Was sanity lost one thread of thought at a time?
She felt the echo of the running thud of boots against her cheek before she heard the sound. The opening of the door, the flash of gray light against the candlelit interior, all these sensations flew into her mind like rushing birds just before the scream lanced through the air.
It was a woman’s high-pitched screech, an animal’s cry of impotent fury. Archer turned toward the sound, unprepared for the attack by the barely recognizable Cecily Moresham.
She came at him with teeth and nails, armed with the grappling iron. The first blow was deflected by his shoulder, the second found the side of his neck, gouging into his skin. He felt the blood flow, wondered at the size of the wound for only a second, until he glanced down and saw Mary Kate, huddled into a corner of the small shed. The sight of her wide, terrified eyes was enough to dismiss any momentary pain as he rounded on Cecily.
Bernie was beside him in an instant, then pushed out of the way by the tall, muscular footman. Peter grabbed Cecily by the arms, had nearly restrained her when she turned her head and like the animal she sounded bit him smartly on the wrist. He released her with a bellow of pain. Cecily, impelled by madness, did not stop. She grabbed the meat hook with both hands, raised it above her head, and ran toward Archer.
He glanced past her, his gaze caught and held by the lit candles, by the vision of Alice held captive in eternal piety.

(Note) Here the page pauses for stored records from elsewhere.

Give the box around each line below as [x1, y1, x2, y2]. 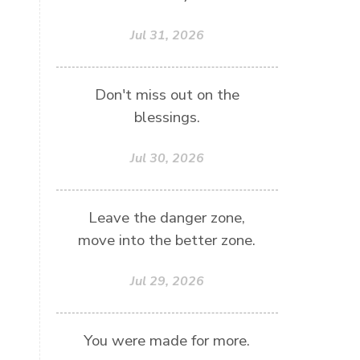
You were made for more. [84, 330, 251, 351]
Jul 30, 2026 [129, 149, 204, 167]
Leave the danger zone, [88, 207, 246, 228]
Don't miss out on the [94, 84, 239, 105]
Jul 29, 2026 [129, 272, 204, 290]
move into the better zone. [78, 230, 256, 251]
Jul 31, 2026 [129, 27, 204, 44]
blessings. [133, 107, 200, 128]

Mary Kate saw Archer freeze into immobility at the tableau he faced. She’d never felt terror as she did at this moment, watching him with fear sl
icking her blood and harnessing her breath. The gag stopped her from warning him; the screams she made emerged as small squeaks a mouse might make.

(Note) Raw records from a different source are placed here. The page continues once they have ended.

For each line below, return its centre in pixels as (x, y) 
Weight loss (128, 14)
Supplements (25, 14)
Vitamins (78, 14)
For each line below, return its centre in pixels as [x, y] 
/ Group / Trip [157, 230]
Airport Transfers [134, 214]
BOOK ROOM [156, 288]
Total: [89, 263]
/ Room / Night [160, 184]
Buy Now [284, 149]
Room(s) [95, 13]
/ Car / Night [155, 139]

“Archer!” A shout of warning from Bernie as the iron hook lowered toward him with violent force. It was a strange, slowed picture of impending disaster. Cecily, armed with madness and determination; Archer, unable to move his limbs or break free of this paralysis of thought and action.
Bernie bent, withdrew the knife she always kept strapped to her ankle, and threw it. It found its target in the bodice of Cecily’s proper dress, buried itself hilt-deep into a pulsing, maddened heart. Cecily crumpled to the floor in front of them, her hands still fixed convulsively upon the iron hook.

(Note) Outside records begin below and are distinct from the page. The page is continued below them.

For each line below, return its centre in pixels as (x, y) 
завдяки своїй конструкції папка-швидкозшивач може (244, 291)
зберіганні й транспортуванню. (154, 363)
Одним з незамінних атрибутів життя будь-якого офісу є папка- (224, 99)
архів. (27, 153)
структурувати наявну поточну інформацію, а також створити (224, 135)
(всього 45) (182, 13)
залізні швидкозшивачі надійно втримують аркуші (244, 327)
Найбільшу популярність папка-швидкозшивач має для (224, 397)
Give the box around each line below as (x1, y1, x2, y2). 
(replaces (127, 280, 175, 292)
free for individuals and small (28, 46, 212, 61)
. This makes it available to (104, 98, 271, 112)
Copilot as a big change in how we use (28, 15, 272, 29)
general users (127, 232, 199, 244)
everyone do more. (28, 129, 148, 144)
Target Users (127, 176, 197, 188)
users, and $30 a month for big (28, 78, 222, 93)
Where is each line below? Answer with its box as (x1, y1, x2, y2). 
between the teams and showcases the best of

The most curious look of peace came over her face. A smile wreathed her lips, a strange sort of gurgling laughter emerged from her throat. What she said was lost to the world. It could have been an oath, a blessing, a warning. Nothing emerged but the rattle of death.
Chapter 40
“It was quite a magnanimous thing for you to do, Bernadette,” Samuel said. “To allow James to be buried beside Alice in the St. John crypt.”
Bernie merely smiled. There was, after all, nothing to say. It had seemed fitting for the mausoleum to house the two lovers, an opinion she had seconded the moment Archer solicited her advice. Just Alice and James, alone for eternity, untainted by Cecily’s presence in death. Would future generations look at the inscription carved into the marble and wonder about the story of the two lovers, or would rumors of Cecily’s atrocities circle England for months upon years, becoming one of those legends that seemed to flourish on English soil? Only time itself would tell.
She stood beside Samuel on the fringe of mourners, the neighborhood arrayed in brittle black. Whispers seemed to float like smoke, to pool in corners and slither under door-frames. But all those invited to the repast following the ceremony of interment were outwardly respectful, the shine of life dulled from their faces by the presence of death.